» Your goal: Beginning at the line that holds "y1, x2, y2)", repeat every line through the last line of the material, exactly, and drop any pictures.

--- Excerpted records Enclosed Below ---

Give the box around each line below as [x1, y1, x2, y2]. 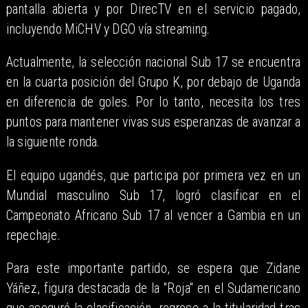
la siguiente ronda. [5, 134, 100, 151]
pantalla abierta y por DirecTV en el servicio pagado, [5, 1, 301, 18]
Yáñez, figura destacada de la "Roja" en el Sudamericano [5, 280, 301, 297]
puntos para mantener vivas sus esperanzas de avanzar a [5, 114, 301, 131]
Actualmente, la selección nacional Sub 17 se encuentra [5, 54, 301, 71]
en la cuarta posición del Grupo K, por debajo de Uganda [5, 74, 301, 91]
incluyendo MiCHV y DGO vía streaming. [5, 21, 210, 38]
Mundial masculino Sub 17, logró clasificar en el [5, 187, 301, 203]
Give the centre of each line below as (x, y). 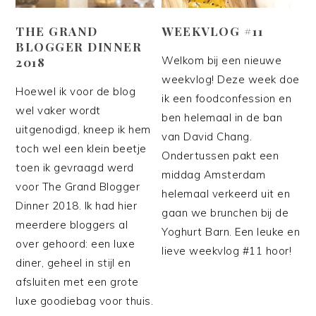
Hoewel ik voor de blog (76, 91)
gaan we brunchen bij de (225, 212)
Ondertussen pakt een (220, 155)
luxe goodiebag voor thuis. (85, 300)
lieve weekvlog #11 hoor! (227, 250)
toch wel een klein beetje (81, 148)
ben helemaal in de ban (222, 117)
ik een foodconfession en (227, 98)
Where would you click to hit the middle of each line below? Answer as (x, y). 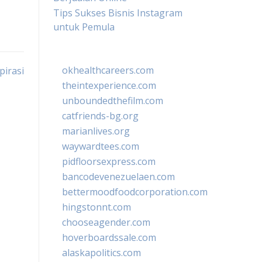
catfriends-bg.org (100, 116)
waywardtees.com (101, 146)
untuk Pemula (84, 27)
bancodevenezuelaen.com (118, 177)
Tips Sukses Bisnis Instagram (118, 13)
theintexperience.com (109, 85)
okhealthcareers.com (108, 70)
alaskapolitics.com (101, 253)
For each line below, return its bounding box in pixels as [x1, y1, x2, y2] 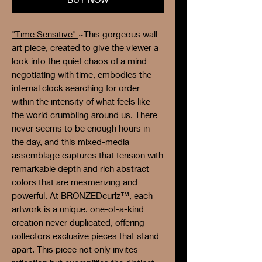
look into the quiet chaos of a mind [12, 55, 147, 66]
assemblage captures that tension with [12, 149, 163, 160]
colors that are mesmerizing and [12, 176, 137, 187]
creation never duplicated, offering [12, 216, 144, 227]
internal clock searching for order [12, 82, 140, 93]
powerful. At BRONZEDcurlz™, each [12, 189, 153, 201]
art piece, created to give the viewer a [12, 42, 158, 53]
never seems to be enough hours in [12, 122, 150, 133]
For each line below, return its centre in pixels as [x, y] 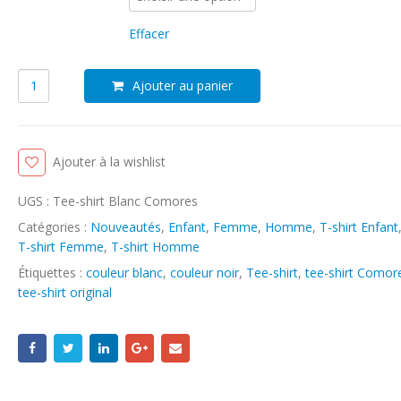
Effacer [149, 33]
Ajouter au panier [183, 85]
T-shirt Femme [61, 246]
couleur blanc [125, 272]
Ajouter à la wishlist [110, 161]
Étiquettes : [52, 272]
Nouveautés [126, 226]
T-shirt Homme [156, 246]
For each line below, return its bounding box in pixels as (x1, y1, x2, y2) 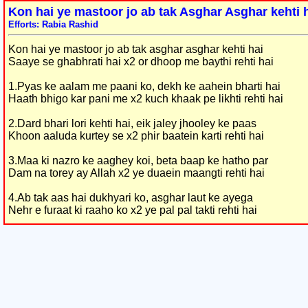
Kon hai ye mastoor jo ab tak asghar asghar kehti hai (8, 43, 263, 55)
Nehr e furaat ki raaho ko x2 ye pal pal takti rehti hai (8, 204, 257, 216)
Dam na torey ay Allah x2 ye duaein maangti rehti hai (8, 167, 265, 179)
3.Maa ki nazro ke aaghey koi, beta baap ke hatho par (8, 155, 268, 166)
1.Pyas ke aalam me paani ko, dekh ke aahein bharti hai (8, 80, 280, 92)
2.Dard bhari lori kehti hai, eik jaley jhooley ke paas (8, 118, 256, 129)
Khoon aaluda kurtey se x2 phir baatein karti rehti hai (8, 130, 264, 142)
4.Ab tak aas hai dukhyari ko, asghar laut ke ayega (8, 192, 253, 203)
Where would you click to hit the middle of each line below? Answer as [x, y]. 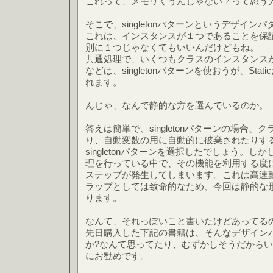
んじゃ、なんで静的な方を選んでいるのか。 [177, 105]
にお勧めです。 [117, 256]
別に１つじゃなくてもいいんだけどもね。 [172, 47]
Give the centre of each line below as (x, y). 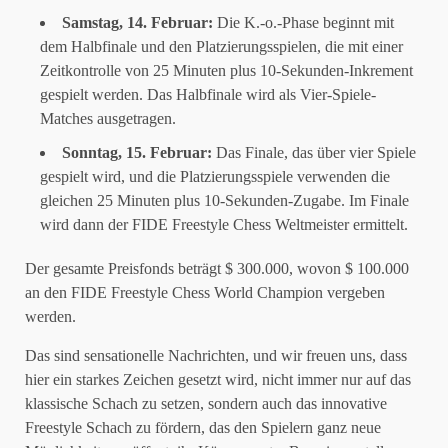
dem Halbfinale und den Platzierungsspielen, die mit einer (221, 46)
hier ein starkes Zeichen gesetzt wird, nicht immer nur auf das (218, 379)
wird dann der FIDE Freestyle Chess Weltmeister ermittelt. (224, 224)
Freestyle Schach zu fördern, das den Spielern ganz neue (203, 427)
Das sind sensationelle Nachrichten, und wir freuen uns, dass (216, 355)
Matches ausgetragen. (108, 118)
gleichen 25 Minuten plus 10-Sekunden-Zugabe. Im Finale (224, 200)
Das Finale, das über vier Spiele (314, 152)

--- End of Enclosed Excerpted records ---

» Solved exercise:
For each line below, return its bounding box in pixels as (x1, y1, x2, y2) 
Kon hai ye mastoor jo ab tak asghar asghar kehti hai (8, 43, 263, 55)
Nehr e furaat ki raaho ko x2 ye pal pal takti rehti hai (8, 204, 257, 216)
Dam na torey ay Allah x2 ye duaein maangti rehti hai (8, 167, 265, 179)
3.Maa ki nazro ke aaghey koi, beta baap ke hatho par (8, 155, 268, 166)
1.Pyas ke aalam me paani ko, dekh ke aahein bharti hai (8, 80, 280, 92)
2.Dard bhari lori kehti hai, eik jaley jhooley ke paas (8, 118, 256, 129)
Khoon aaluda kurtey se x2 phir baatein karti rehti hai (8, 130, 264, 142)
4.Ab tak aas hai dukhyari ko, asghar laut ke ayega (8, 192, 253, 203)
Where would you click to hit the middle of each line below? Answer as [x, y]. 
んじゃ、なんで静的な方を選んでいるのか。 [177, 105]
にお勧めです。 [117, 256]
別に１つじゃなくてもいいんだけどもね。 [172, 47]
Give the centre of each line below as (x, y). 
dem Halbfinale und den Platzierungsspielen, die mit einer (221, 46)
hier ein starkes Zeichen gesetzt wird, nicht immer nur auf das (218, 379)
wird dann der FIDE Freestyle Chess Weltmeister ermittelt. (224, 224)
Freestyle Schach zu fördern, das den Spielern ganz neue (203, 427)
Das sind sensationelle Nachrichten, und wir freuen uns, dass (216, 355)
Matches ausgetragen. (108, 118)
gleichen 25 Minuten plus 10-Sekunden-Zugabe. Im Finale (224, 200)
Das Finale, das über vier Spiele (314, 152)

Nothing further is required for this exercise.